Une campagne de balayages Van der Meer visant à acquérir des données pour l’étalonnage de la luminosité absolue avait été programmée pendant cette période. L’opération consiste à faire varier sur le plan transversal la surface de rencontre entre les faisceaux et à mesurer le nombre de collisions obtenues comme fonction du décalage des faisceaux l’un par rapport à l’autre. Cela permet de déterminer précisément l’échelle de luminosité absolue, et de veiller à ce que les mesures suivantes soient normalisées avec une précision élevée.
Les campagnes Van der Meer nécessitent des faisceaux préparés avec soin, avec un profil transversal bien défini et des intensités contrôlées. Pour produire ces faisceaux, il faut appliquer un programme spécifique à l’ensemble de la chaîne d’injection.
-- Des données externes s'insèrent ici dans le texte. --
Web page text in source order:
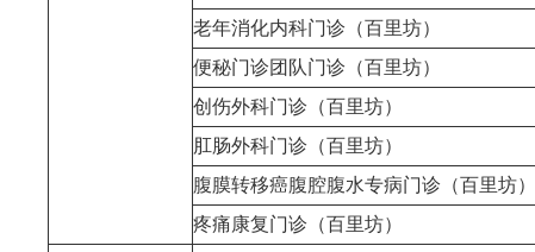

Dans le Booster du Synchrotron à protons (PS), cela suppose un paramétrage contrôlé du tune (fréquence d’oscillation transversale par tour), une diffusion multiple sur les feuilles d’épluchage et un ajustement de la trajectoire d’injection. Le faisceau est ensuite transféré au PS, où les oscillations induites par l’injection doivent être soigneusement lissées. Enfin, dans le Supersynchrotron à protons, une manipulation spéciale appelée écrêtage (shaving) est effectuée pour modifier la distribution du faisceau avant injection dans le LHC. Ces étapes préparatoires demandent généralement plusieurs jours de temps de faisceau dédié avant le début de la campagne d’étalonnage proprement dite.
Cependant, une problématique imprévue dans l’infrastructure cryogénique du CERN a nécessité une brève interruption de l’exploitation. L’un des compresseurs à vis fonctionnant à température ambiante installé au point 18, qui présentait déjà des niveaux élevés de vibration au cours des dernières semaines, a montré des signes de dégradation rapide de ses roulements. Ces derniers jours, les niveaux de vibration ont augmenté et sont devenus moins stables, entraînant un risque croissant d’importants dommages.
Pour se prémunir contre ce risque et protéger l’intégrité du compresseur, il a été décidé d’avancer le remplacement de l’élément endommagé, qui était prévu pour l’arrêt technique de mai. Pour cette intervention, réalisée en début de semaine, le LHC a été arrêté trois jours.
Pendant ce temps, dans la chaîne d’injection, la disponibilité du PS a été affectée par une faille majeure dans la principale source d’alimentation (POPS). Pour résoudre cette faille, liée à des problèmes du système de communication et des automates, l’équipe chargée des convertisseurs de puissance a procédé à une intervention d’envergure. L’exploitation a pu reprendre après remplacement des composants concernés et établissement de diagnostics. Bien qu’on cherche encore l’origine de la faille, cet incident met en lumière le vieillissement touchant des éléments critiques et, partant, l’importance des améliorations POPS+ prévues pour le troisième long arrêt.
Malgré ces interruptions, la performance globale du complexe d'accélérateurs reste excellente. L’intensité nominale a été atteinte et des exploitations spéciales pour la physique sont en cours : le programme 2026 du LHC est maintenant bien en marche, et devrait franchir de nouvelles étapes au cours des prochaines semaines.